First review the files contents.
You can see configuration that specifies zookeeper and a number of kafka services. Two specific configuration options are of interest:
- KAFKA_CFG_ADVERTISED_LISTENERS=CLIENT://:9093,EXTERNAL://kafka1.test.local:9192
and:
volumes:
- ${KAFKA_DATA}/kafka1:/bitnami/kafka
The default Broker port of 9092
won't work when multiple Brokers are running on the same host. This overrides that
default and gives each instance a unique port.
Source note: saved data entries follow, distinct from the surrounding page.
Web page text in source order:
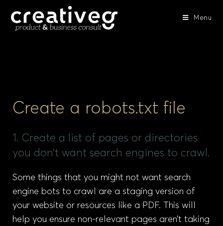
Menu
Create a robots.txt file
1. Create a list of pages or directories
you don’t want search engines to crawl.
Some things that you might not want search
engine bots to crawl are a staging version of
your website or resources like a PDF. This will
help you ensure non-relevant pages aren’t taking
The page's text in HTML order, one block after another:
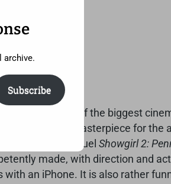
is either one of the biggest
it is a camp masterpiece for the
the unofficial sequel Showgirl 2:
made, with direction and
an iPhone. It is also rather
archive.
Subscribe
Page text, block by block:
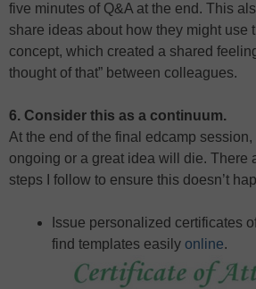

You'll need to refer to these if you want to connect to them in the
bootstrap-servers list (something
like: kafka1.test.local:9192, kafka2.test.local:9292, kafka3.test.local:9392
).
The $KAFKA_DATA
configuration maps a persistent volume for each Broker service under its own name (as a folder).
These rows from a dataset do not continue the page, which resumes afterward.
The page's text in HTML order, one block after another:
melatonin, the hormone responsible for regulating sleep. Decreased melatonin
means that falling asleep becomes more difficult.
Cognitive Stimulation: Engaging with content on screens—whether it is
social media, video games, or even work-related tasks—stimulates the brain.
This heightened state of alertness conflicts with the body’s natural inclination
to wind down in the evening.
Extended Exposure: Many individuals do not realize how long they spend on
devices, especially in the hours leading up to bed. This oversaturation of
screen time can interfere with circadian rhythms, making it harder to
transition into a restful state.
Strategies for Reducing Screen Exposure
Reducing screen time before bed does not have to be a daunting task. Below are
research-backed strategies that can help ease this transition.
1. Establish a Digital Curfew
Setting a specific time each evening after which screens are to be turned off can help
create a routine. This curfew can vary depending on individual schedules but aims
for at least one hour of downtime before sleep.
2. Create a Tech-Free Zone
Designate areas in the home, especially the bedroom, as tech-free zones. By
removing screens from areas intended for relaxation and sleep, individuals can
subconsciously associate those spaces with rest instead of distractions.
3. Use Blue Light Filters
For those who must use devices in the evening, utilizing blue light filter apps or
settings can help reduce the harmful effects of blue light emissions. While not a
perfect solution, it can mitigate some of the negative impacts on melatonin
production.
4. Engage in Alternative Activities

If you don't have this environment variable already configured, do so now or else the next steps will fail.
UNIX ONLY >>> SKIP THIS IF YOU ARE ON A MAC
Finally, before you run docker-compose, you'll want to set permissions on the KAFKA_DATA folder. Since the Bitnami container does not run the kafka process as root (it uses uid 1001), you'll need to set ownership properly:
$ mkdir -p $KAFKA_DATA/zookeeper $KAFKA_DATA/kafka1 $KAFKA_DATA/kafka2 $KAFKA_DATA/kafka3
$ sudo chown -R 1001 $KAFKA_DATA
<<<
From the command line, now start up the processes using:
$ docker-compose up -d
You should see output like this (after several container image pulls):
Creating network "docker_default" with the default driver
Creating docker_zookeeper_1 ... done
Creating docker_kafka3_1 ... done
Creating docker_kafka1_1 ... done
Creating docker_kafka2_1 ... done
To see the status of the running processes, type:
$ docker-compose ps
You should be able to verify the exposed ports for each process as well.
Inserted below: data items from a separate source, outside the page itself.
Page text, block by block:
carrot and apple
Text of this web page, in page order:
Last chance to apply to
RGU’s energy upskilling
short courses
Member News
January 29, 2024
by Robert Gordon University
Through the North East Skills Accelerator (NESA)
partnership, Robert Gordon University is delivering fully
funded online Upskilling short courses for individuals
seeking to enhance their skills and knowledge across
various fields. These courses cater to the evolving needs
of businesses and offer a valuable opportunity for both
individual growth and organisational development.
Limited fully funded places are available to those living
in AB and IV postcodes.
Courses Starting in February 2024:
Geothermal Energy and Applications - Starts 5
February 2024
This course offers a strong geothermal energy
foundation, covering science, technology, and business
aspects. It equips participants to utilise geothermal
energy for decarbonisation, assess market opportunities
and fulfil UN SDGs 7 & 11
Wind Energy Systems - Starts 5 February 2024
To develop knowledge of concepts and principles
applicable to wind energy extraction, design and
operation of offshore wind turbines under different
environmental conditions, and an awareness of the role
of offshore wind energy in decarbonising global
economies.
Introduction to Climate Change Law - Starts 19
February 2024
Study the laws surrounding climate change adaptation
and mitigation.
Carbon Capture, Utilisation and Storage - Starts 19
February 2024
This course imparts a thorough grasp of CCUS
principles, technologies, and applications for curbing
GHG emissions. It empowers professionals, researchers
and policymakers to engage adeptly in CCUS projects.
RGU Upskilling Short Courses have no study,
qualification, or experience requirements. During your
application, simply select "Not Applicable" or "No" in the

If you want to scan the logs for all the services, use the command:
$ docker-compose logs
To see only the logs for a single Broker (replace with the service name with the one you want):
$ docker logs docker_kafka1_1
To confirm the solution is working, try using your existing Kafka distributions scripts but point them to the alternate bootstrap services like thus:
$ bin/kafka-console-producer.sh --bootstrap-server kafka1.test.local:9192 --topic first
Enter a few messages and finish with ^D
.
You should now be able to review the messages:
$ bin/kafka-console-consumer.sh --bootstrap-server kafka1.test.local:9192 --topic first --from-beginning
Finally, review the data that should now be available in ${KAFKA_DATA}
. Notice that only one of the Brokers has the
topic first
. Why is that?
To use this Kafka cluster in the Producer/Consumer applications we've already written, we need to override the default
bootstrap servers configuration provided by Spring Boot. In each application.yml
file, add the following:
spring:
kafka:
bootstrap-servers: kafka1.test.local:9192, kafka2.test.local:9292, kafka3.test.local:9392
^ You usually want to supply more than one bootstrap-server (in case one is off-line for maintenance).
Verify that the Consumer is able to see the messages that the Producer created.
-
You may have noticed that this new Kafka cluster is configured to allow auto topic creation. Remember how we changed
auto.create.topics.enable
that in Lab 5? Make the change in thedocker-compose.yml
file to support that configuration (hint: useKAFKA_CFG_AUTO_CREATE_TOPICS_ENABLE
). -
If you are using IntelliJ, experiment with running the docker-compose via the IDE (as a Service). Explore each service (environment, logs, files, etc).
-
Think about this approach with
docker-compose
, do you like it better than running Kafka as a stand-alone process? Why?